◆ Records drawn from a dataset
- Opening Delimiter -
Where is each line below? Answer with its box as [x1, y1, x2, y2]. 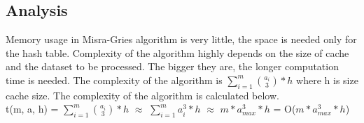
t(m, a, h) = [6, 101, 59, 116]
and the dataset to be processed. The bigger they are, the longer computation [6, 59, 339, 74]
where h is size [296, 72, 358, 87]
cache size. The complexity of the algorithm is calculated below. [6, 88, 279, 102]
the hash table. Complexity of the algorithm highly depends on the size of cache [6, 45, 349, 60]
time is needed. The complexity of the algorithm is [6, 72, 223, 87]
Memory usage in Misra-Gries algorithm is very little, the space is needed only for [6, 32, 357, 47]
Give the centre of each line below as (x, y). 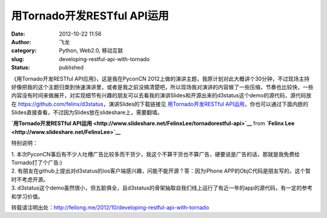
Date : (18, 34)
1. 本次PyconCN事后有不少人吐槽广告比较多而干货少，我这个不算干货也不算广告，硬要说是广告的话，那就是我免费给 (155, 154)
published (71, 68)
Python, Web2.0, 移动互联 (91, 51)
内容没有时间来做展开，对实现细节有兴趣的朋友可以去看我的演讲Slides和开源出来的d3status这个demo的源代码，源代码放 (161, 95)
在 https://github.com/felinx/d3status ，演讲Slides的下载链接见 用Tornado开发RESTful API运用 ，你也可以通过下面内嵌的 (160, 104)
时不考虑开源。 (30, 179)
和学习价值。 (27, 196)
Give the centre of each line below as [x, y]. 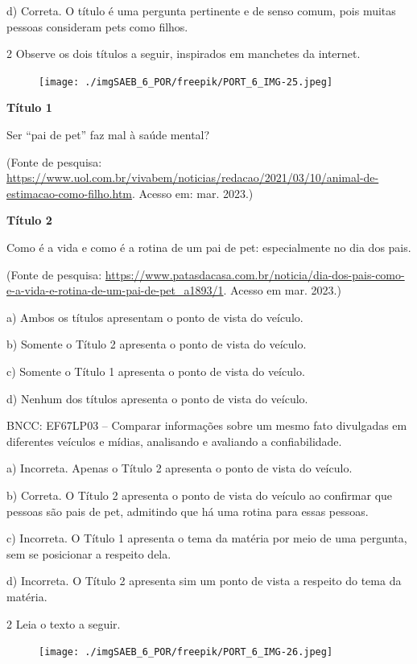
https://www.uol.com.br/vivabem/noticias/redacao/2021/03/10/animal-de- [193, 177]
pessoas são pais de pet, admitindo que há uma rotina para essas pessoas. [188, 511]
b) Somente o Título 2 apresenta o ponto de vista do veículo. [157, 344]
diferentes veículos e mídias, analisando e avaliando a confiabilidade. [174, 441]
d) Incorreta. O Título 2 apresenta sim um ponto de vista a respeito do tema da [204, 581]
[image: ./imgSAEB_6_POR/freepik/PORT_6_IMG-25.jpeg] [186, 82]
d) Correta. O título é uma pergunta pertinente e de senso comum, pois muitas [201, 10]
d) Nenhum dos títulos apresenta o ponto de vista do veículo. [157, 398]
- Closing Delimiter -
- Opening Delimiter -
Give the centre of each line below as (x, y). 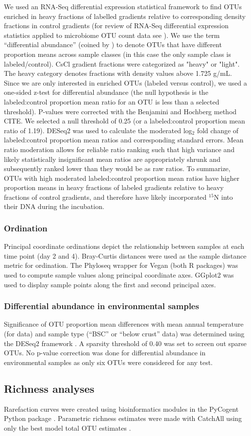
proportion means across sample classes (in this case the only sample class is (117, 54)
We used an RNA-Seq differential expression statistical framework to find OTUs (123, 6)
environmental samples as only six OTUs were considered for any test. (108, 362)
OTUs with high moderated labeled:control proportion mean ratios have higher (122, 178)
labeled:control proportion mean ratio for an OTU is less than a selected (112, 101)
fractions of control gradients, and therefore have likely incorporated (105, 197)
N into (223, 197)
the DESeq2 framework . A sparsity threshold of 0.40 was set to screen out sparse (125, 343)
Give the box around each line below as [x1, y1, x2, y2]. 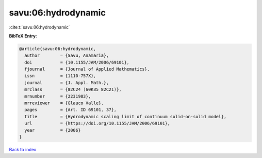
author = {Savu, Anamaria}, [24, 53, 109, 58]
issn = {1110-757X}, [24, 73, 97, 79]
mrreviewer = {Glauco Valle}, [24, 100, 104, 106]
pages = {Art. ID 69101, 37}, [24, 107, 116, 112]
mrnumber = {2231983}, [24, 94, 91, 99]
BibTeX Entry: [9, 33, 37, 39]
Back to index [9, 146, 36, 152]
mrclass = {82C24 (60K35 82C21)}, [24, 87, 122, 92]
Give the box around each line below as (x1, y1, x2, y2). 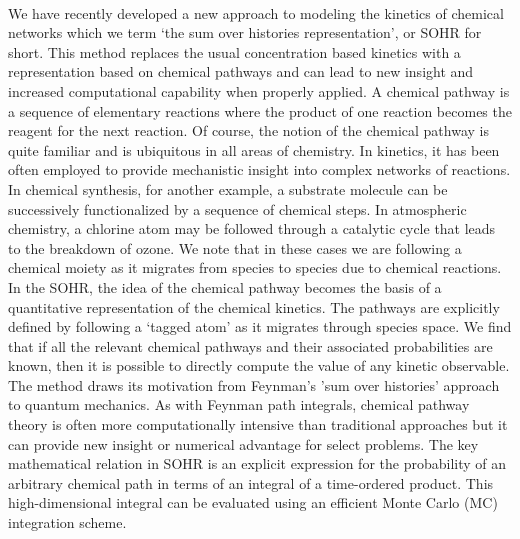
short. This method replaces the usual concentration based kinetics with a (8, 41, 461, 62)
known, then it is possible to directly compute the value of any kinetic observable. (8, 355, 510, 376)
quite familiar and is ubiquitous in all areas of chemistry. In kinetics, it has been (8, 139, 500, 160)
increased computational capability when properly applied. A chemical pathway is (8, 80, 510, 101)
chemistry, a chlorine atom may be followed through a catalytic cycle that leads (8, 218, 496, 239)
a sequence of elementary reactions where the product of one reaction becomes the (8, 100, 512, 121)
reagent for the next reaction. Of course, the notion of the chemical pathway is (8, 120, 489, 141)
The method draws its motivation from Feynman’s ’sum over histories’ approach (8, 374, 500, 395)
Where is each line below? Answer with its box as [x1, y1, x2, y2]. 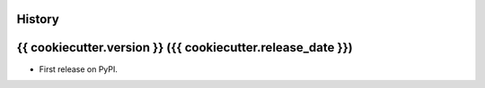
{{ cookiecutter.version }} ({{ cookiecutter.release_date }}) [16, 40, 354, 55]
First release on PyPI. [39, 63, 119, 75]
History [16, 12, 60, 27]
- Closing Delimiter -
◆ WHAT TO DO
Once the line with "Back to index [9, 146, 36, 152]" has been found above, output that line and every later line exactly, stopping after the line with "known, then it", and omit the pictures.

◆ EXERCISE SOLUTION
Back to index [9, 146, 36, 152]
mrclass = {82C24 (60K35 82C21)}, [24, 87, 122, 92]
Give the box around each line below as (x1, y1, x2, y2). 
short. This method replaces the usual concentration based kinetics with a (8, 41, 461, 62)
known, then it is possible to directly compute the value of any kinetic observable. (8, 355, 510, 376)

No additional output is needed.